PLEASE, READ EDIT FIRST enter image description here

Where the $f_2$ needs to fit $f$ over a certain interval $[a,b]$, minimizing the error $E$ (red area).


THOUGHTS:

My idea is to define the error $E$ as:

$E = \int_{x1}^{x2} (f-f_2)^2 dx$

and then $\frac{\partial E}{\partial ?}$, but because the line $f = a*x + b$ has 2 parameters $\{a,b\}$, I am not sure how define the derivative, since I have 2 parameters.

What reasonable condition I can establish, to get another equation to get an optimal fit ? I have considered the $\frac{\partial f}{\partial x} = \frac{\partial f_2}{\partial x}$ at some point $x \in [x1, x2]$, but this seems like a guessing game (there is no particular $x$ that is an optimal choice, right ?)

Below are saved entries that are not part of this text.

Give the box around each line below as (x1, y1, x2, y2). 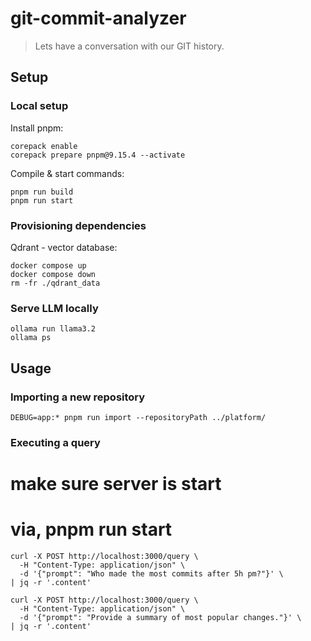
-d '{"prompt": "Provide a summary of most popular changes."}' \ (19, 612, 302, 622)
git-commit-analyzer (10, 7, 187, 30)
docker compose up (10, 260, 87, 271)
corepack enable (10, 141, 78, 151)
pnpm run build (10, 187, 74, 197)
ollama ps (10, 333, 52, 343)
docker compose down (10, 269, 97, 279)
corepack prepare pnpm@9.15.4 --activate (10, 150, 186, 160)

QUESTION 1: How do I get optimal fit of $f_2$ to $f$ over interval $[x1,x2]$ ?

QUESTION 2: (related to question 1) What could be the second condition, to get the optimal fit ?

QUESTION 3: Is there any other way to get optimal fit in explicit form (no iterative methods, like gradient decent) ?

P.S. I want to avoid line fitting to number of points (sampling the exponential) and using least squares.


EDIT:

I have slightly changed the problem, by including the orange part in the objective function:

enter image description here

The objective function is then :

$E = \int_{0}^{x1} (f)^2 dx + \int_{x1}^{x2} (f-f_2)^2 dx$

Then I am looking for :

$\frac{\partial E}{\partial a} = 0$

and since I define $f_2 = a*(x-x_1)$, then $x_1$ is the other parameter

$\frac{\partial E}{\partial x_1} = 0$

This leads to quite complex non-linear set of equations:

Derivation of objective function and derivatives

Set of non-linear equations: Set of non-linear equations

At the moment I am not able to solve this numerically using Matlab. Mind that $x2, K, Q$ are known constants, therefore the only variables are $a$ and $x_1$.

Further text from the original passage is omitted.